Exercise aim:
Every line below must come back exactly as it stands, with the images omitted.

Data for analysis:
== Segment start ==

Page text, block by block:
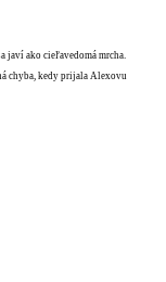
javí ako cieľavedomá mrcha.
chyba, kedy prijala Alexovu
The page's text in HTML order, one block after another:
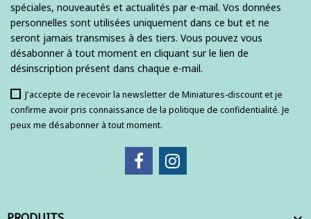
spéciales, nouveautés et actualités par e-mail. Vos données
personnelles sont utilisées uniquement dans ce but et ne
seront jamais transmises à des tiers. Vous pouvez vous
désabonner à tout moment en cliquant sur le lien de
désinscription présent dans chaque e-mail.
J'accepte de recevoir la newsletter de Miniatures-discount et je
confirme avoir pris connaissance de la politique de confidentialité. Je
peux me désabonner à tout moment.
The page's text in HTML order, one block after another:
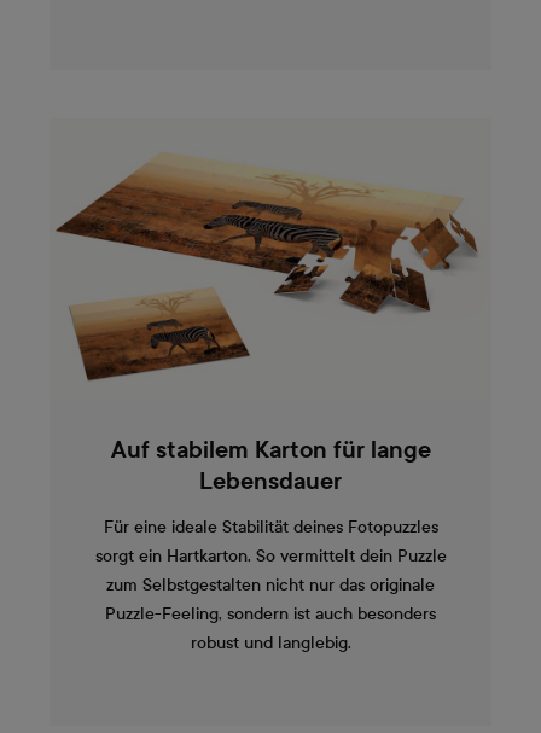
Auf stabilem Karton für lange
Lebensdauer
Für eine ideale Stabilität deines Fotopuzzles
sorgt ein Hartkarton. So vermittelt dein Puzzle
zum Selbstgestalten nicht nur das originale
Puzzle-Feeling, sondern ist auch besonders
robust und langlebig.
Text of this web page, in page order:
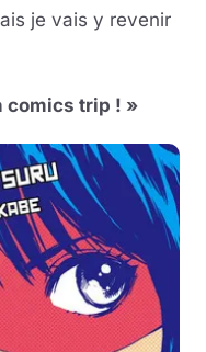
je vais y revenir
comics trip ! »
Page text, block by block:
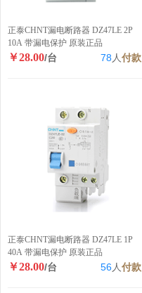
正泰CHNT漏电断路器 DZ47LE 2P
10A 带漏电保护 原装正品
￥28.00/台 78 人付款
正泰CHNT漏电断路器 DZ47LE 1P
40A 带漏电保护 原装正品
￥28.00/台 56人付款
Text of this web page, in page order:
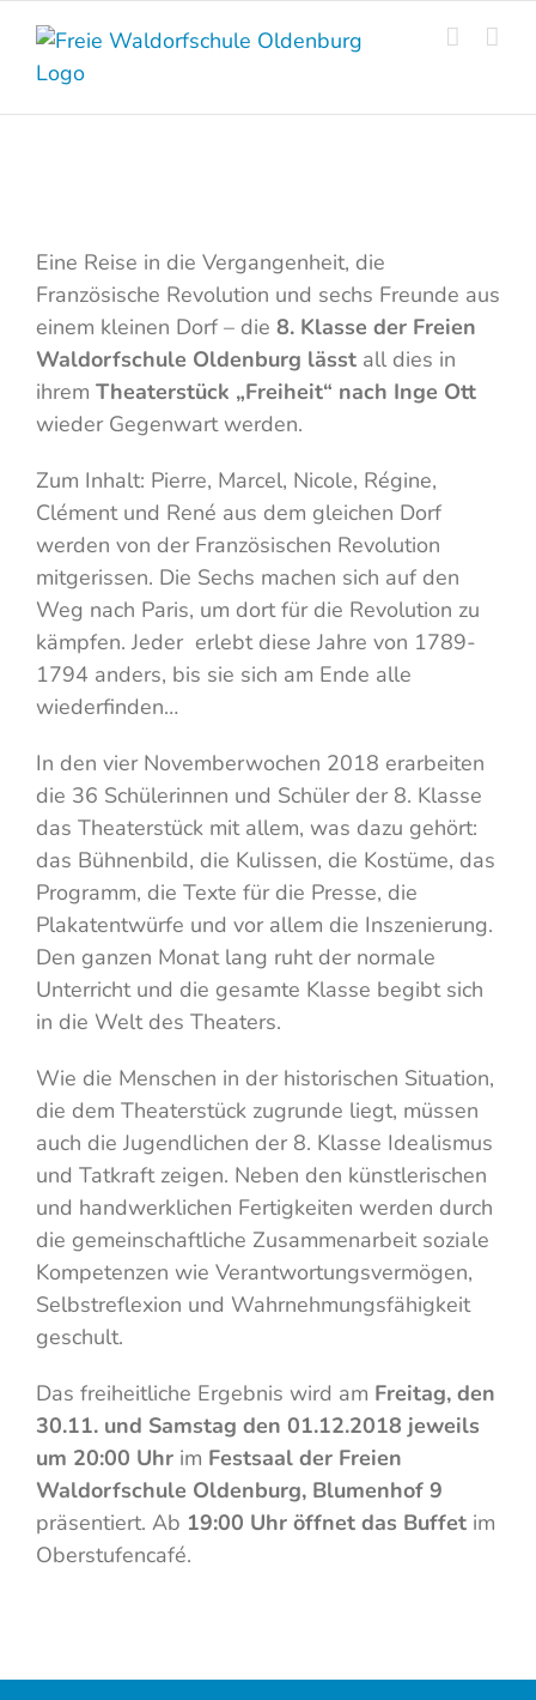
content
Eine Reise in die Vergangenheit, die
Französische Revolution und sechs Freunde aus
einem kleinen Dorf – die 8. Klasse der Freien
Waldorfschule Oldenburg lässt all dies in
ihrem Theaterstück „Freiheit“ nach Inge Ott
wieder Gegenwart werden.
Zum Inhalt: Pierre, Marcel, Nicole, Régine,
Clément und René aus dem gleichen Dorf
werden von der Französischen Revolution
mitgerissen. Die Sechs machen sich auf den
Weg nach Paris, um dort für die Revolution zu
kämpfen. Jeder erlebt diese Jahre von 1789-
1794 anders, bis sie sich am Ende alle
wiederfinden…
In den vier Novemberwochen 2018 erarbeiten
die 36 Schülerinnen und Schüler der 8. Klasse
das Theaterstück mit allem, was dazu gehört:
das Bühnenbild, die Kulissen, die Kostüme, das
Programm, die Texte für die Presse, die
Plakatentwürfe und vor allem die Inszenierung.
Den ganzen Monat lang ruht der normale
Unterricht und die gesamte Klasse begibt sich
in die Welt des Theaters.
Wie die Menschen in der historischen Situation,
die dem Theaterstück zugrunde liegt, müssen
auch die Jugendlichen der 8. Klasse Idealismus
und Tatkraft zeigen. Neben den künstlerischen
und handwerklichen Fertigkeiten werden durch
die gemeinschaftliche Zusammenarbeit soziale
Kompetenzen wie Verantwortungsvermögen,
Selbstreflexion und Wahrnehmungsfähigkeit
geschult.
Das freiheitliche Ergebnis wird am Freitag, den
30.11. und Samstag den 01.12.2018 jeweils
um 20:00 Uhr im Festsaal der Freien
Waldorfschule Oldenburg, Blumenhof 9
präsentiert. Ab 19:00 Uhr öffnet das Buffet im
Oberstufencafé.
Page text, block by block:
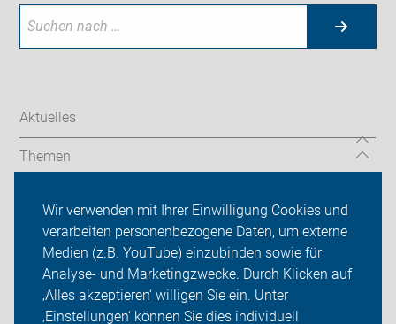
Wir verwenden mit Ihrer Einwilligung Cookies und
verarbeiten personenbezogene Daten, um externe
Medien (z.B. YouTube) einzubinden sowie für
Analyse- und Marketingzwecke. Durch Klicken auf
‚Alles akzeptieren‘ willigen Sie ein. Unter
‚Einstellungen‘ können Sie dies individuell
Aktuelles
Themen
ADFC Recklinghausen
Sei dabei
Presse
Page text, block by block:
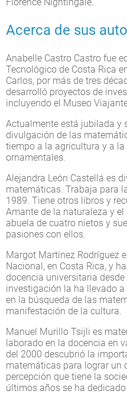
Acerca de sus
Anabelle Castro Castro fue
Tecnológico de Costa Rica
Carlos, por más de tres
desarrolló proyectos de
incluyendo el Museo
Actualmente está jubilada y
divulgación de las
tiempo a la agricultura y a
ornamentales.
Alejandra León Castellá es
matemáticas. Trabaja para
1989. Tiene otros libros y
Amante de la naturaleza y
abuela de cuatro nietos y
pasiones con ellos.
Margot Martínez Rodríguez
Nacional, en Costa Rica, y
docencia universitaria
investigación la ha llevado
en la búsqueda de las
manifestación de la cultura.
Manuel Murillo Tsijli es
laborado en la docencia en
del 2000 descubrió la
matemáticas para lograr un
percepción que tiene la
últimos años se ha
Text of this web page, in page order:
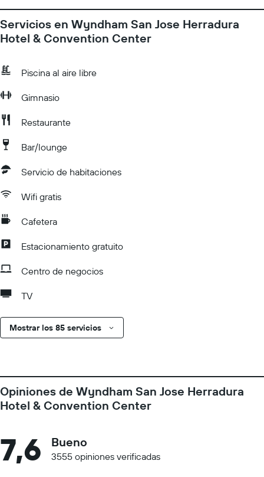
Servicios en Wyndham San Jose Herradura
Hotel & Convention Center
Piscina al aire libre
Gimnasio
Restaurante
Bar/lounge
Servicio de habitaciones
Wifi gratis
Cafetera
Estacionamiento gratuito
Centro de negocios
TV
Mostrar los 85 servicios
Opiniones de Wyndham San Jose Herradura
Hotel & Convention Center
7,6 Bueno
3555 opiniones verificadas
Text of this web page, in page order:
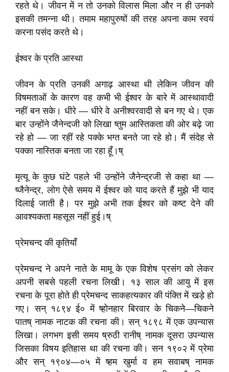
रहते थे। जीवन में न तो उनको विलास मिला और न ही उनको
इसकी तमन्ना थी। तमाम महापुरुषों की तरह अपना काम स्वयं
करना पसंद करते थे।
ईश्वर के प्रति आस्था
जीवन के प्रति उनकी अगाढ़ आस्था थी लेकिन जीवन की
विषमताओं के कारण वह कभी भी ईश्वर के बारे में आस्थावादी
नहीं बन सके। धीरे — धीरे वे अनीश्वरवादी से बन गए थे। एक
बार उन्होंने जैनेन्दजी को लिखा ष्तुम आस्तिकता की ओर बढ़े जा
रहे हो — जा रहीं रहे पक्के भग्त बनते जा रहे हो। मैं संदेह से
पक्का नास्तिक बनता जा रहा हूँ।ष्
मृत्यू के कुछ घंटे पहले भी उन्होंने जैनेन्द्रजी से कहा था —
ष्जैनेन्द्र, लोग ऐसे समय में ईश्वर को याद करते हैं मुझे भी याद
दिलाई जाती है। पर मुझे अभी तक ईश्वर को कष्ट देने की
आवश्यकता महसूस नहीं हुई।ष्
प्रेमचन्द की कृतियाँ
प्रेमचन्द ने अपने नाते के मामू के एक विशेष प्रसंग को लेकर
अपनी सबसे पहली रचना लिखी। १३ साल की आयु में इस
रचना के पूरा होते ही प्रेमचन्द साकहत्यकार की पंक्ति में खड़े हो
गए। सन्‌ १८९४ ई० में ष्होनहार बिरवार के चिकने—चिकने
पातष् नामक नाटक की रचना की। सन्‌ १८९८ में एक उपन्यास
लिखा। लगभग इसी समय ष्रुठी रानीष् नामक दूसरा उपन्यास
जिसका विषय इतिहास था की रचना की। सन १९०२ में प्रेमा
और सन्‌ १९०४—०५ में ष्हम खुर्मा व हम सवाबष् नामक
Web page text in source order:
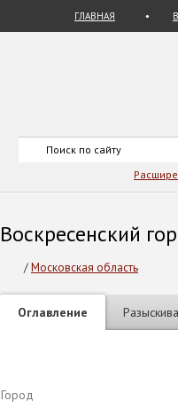
ГЛАВНАЯ
Воскресенский
/Московская область
Оглавление
Город
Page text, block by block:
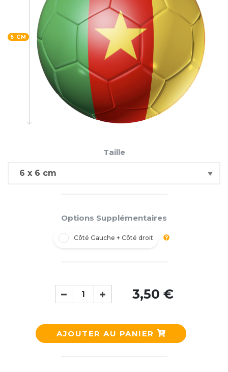
6 CM
Taille
Options Supplémentaires
Côté Gauche + Côté droit
3,50 €
AJOUTER AU PANIER

== Segment end ==

Solution to this problem:
Page text, block by block:
javí ako cieľavedomá mrcha.
chyba, kedy prijala Alexovu
The page's text in HTML order, one block after another:
spéciales, nouveautés et actualités par e-mail. Vos données
personnelles sont utilisées uniquement dans ce but et ne
seront jamais transmises à des tiers. Vous pouvez vous
désabonner à tout moment en cliquant sur le lien de
désinscription présent dans chaque e-mail.
J'accepte de recevoir la newsletter de Miniatures-discount et je
confirme avoir pris connaissance de la politique de confidentialité. Je
peux me désabonner à tout moment.
The page's text in HTML order, one block after another:
Auf stabilem Karton für lange
Lebensdauer
Für eine ideale Stabilität deines Fotopuzzles
sorgt ein Hartkarton. So vermittelt dein Puzzle
zum Selbstgestalten nicht nur das originale
Puzzle-Feeling, sondern ist auch besonders
robust und langlebig.
Text of this web page, in page order:
je vais y revenir
comics trip ! »
Page text, block by block:
正泰CHNT漏电断路器 DZ47LE 2P
10A 带漏电保护 原装正品
￥28.00/台 78 人付款
正泰CHNT漏电断路器 DZ47LE 1P
40A 带漏电保护 原装正品
￥28.00/台 56人付款
Text of this web page, in page order:
content
Eine Reise in die Vergangenheit, die
Französische Revolution und sechs Freunde aus
einem kleinen Dorf – die 8. Klasse der Freien
Waldorfschule Oldenburg lässt all dies in
ihrem Theaterstück „Freiheit“ nach Inge Ott
wieder Gegenwart werden.
Zum Inhalt: Pierre, Marcel, Nicole, Régine,
Clément und René aus dem gleichen Dorf
werden von der Französischen Revolution
mitgerissen. Die Sechs machen sich auf den
Weg nach Paris, um dort für die Revolution zu
kämpfen. Jeder erlebt diese Jahre von 1789-
1794 anders, bis sie sich am Ende alle
wiederfinden…
In den vier Novemberwochen 2018 erarbeiten
die 36 Schülerinnen und Schüler der 8. Klasse
das Theaterstück mit allem, was dazu gehört:
das Bühnenbild, die Kulissen, die Kostüme, das
Programm, die Texte für die Presse, die
Plakatentwürfe und vor allem die Inszenierung.
Den ganzen Monat lang ruht der normale
Unterricht und die gesamte Klasse begibt sich
in die Welt des Theaters.
Wie die Menschen in der historischen Situation,
die dem Theaterstück zugrunde liegt, müssen
auch die Jugendlichen der 8. Klasse Idealismus
und Tatkraft zeigen. Neben den künstlerischen
und handwerklichen Fertigkeiten werden durch
die gemeinschaftliche Zusammenarbeit soziale
Kompetenzen wie Verantwortungsvermögen,
Selbstreflexion und Wahrnehmungsfähigkeit
geschult.
Das freiheitliche Ergebnis wird am Freitag, den
30.11. und Samstag den 01.12.2018 jeweils
um 20:00 Uhr im Festsaal der Freien
Waldorfschule Oldenburg, Blumenhof 9
präsentiert. Ab 19:00 Uhr öffnet das Buffet im
Oberstufencafé.
Page text, block by block:
Wir verwenden mit Ihrer Einwilligung Cookies und
verarbeiten personenbezogene Daten, um externe
Medien (z.B. YouTube) einzubinden sowie für
Analyse- und Marketingzwecke. Durch Klicken auf
‚Alles akzeptieren‘ willigen Sie ein. Unter
‚Einstellungen‘ können Sie dies individuell
Aktuelles
Themen
ADFC Recklinghausen
Sei dabei
Presse
Page text, block by block:
Acerca de sus
Anabelle Castro Castro fue
Tecnológico de Costa Rica
Carlos, por más de tres
desarrolló proyectos de
incluyendo el Museo
Actualmente está jubilada y
divulgación de las
tiempo a la agricultura y a
ornamentales.
Alejandra León Castellá es
matemáticas. Trabaja para
1989. Tiene otros libros y
Amante de la naturaleza y
abuela de cuatro nietos y
pasiones con ellos.
Margot Martínez Rodríguez
Nacional, en Costa Rica, y
docencia universitaria
investigación la ha llevado
en la búsqueda de las
manifestación de la cultura.
Manuel Murillo Tsijli es
laborado en la docencia en
del 2000 descubrió la
matemáticas para lograr un
percepción que tiene la
últimos años se ha
Text of this web page, in page order:
Servicios en Wyndham San Jose Herradura
Hotel & Convention Center
Piscina al aire libre
Gimnasio
Restaurante
Bar/lounge
Servicio de habitaciones
Wifi gratis
Cafetera
Estacionamiento gratuito
Centro de negocios
TV
Mostrar los 85 servicios
Opiniones de Wyndham San Jose Herradura
Hotel & Convention Center
7,6 Bueno
3555 opiniones verificadas
Text of this web page, in page order:
रहते थे। जीवन में न तो उनको विलास मिला और न ही उनको
इसकी तमन्ना थी। तमाम महापुरुषों की तरह अपना काम स्वयं
करना पसंद करते थे।
ईश्वर के प्रति आस्था
जीवन के प्रति उनकी अगाढ़ आस्था थी लेकिन जीवन की
विषमताओं के कारण वह कभी भी ईश्वर के बारे में आस्थावादी
नहीं बन सके। धीरे — धीरे वे अनीश्वरवादी से बन गए थे। एक
बार उन्होंने जैनेन्दजी को लिखा ष्तुम आस्तिकता की ओर बढ़े जा
रहे हो — जा रहीं रहे पक्के भग्त बनते जा रहे हो। मैं संदेह से
पक्का नास्तिक बनता जा रहा हूँ।ष्
मृत्यू के कुछ घंटे पहले भी उन्होंने जैनेन्द्रजी से कहा था —
ष्जैनेन्द्र, लोग ऐसे समय में ईश्वर को याद करते हैं मुझे भी याद
दिलाई जाती है। पर मुझे अभी तक ईश्वर को कष्ट देने की
आवश्यकता महसूस नहीं हुई।ष्
प्रेमचन्द की कृतियाँ
प्रेमचन्द ने अपने नाते के मामू के एक विशेष प्रसंग को लेकर
अपनी सबसे पहली रचना लिखी। १३ साल की आयु में इस
रचना के पूरा होते ही प्रेमचन्द साकहत्यकार की पंक्ति में खड़े हो
गए। सन्‌ १८९४ ई० में ष्होनहार बिरवार के चिकने—चिकने
पातष् नामक नाटक की रचना की। सन्‌ १८९८ में एक उपन्यास
लिखा। लगभग इसी समय ष्रुठी रानीष् नामक दूसरा उपन्यास
जिसका विषय इतिहास था की रचना की। सन १९०२ में प्रेमा
और सन्‌ १९०४—०५ में ष्हम खुर्मा व हम सवाबष् नामक
Web page text in source order:
ГЛАВНАЯ
Воскресенский
/Московская область
Оглавление
Город
Page text, block by block:
6 CM
Taille
Options Supplémentaires
Côté Gauche + Côté droit
3,50 €
AJOUTER AU PANIER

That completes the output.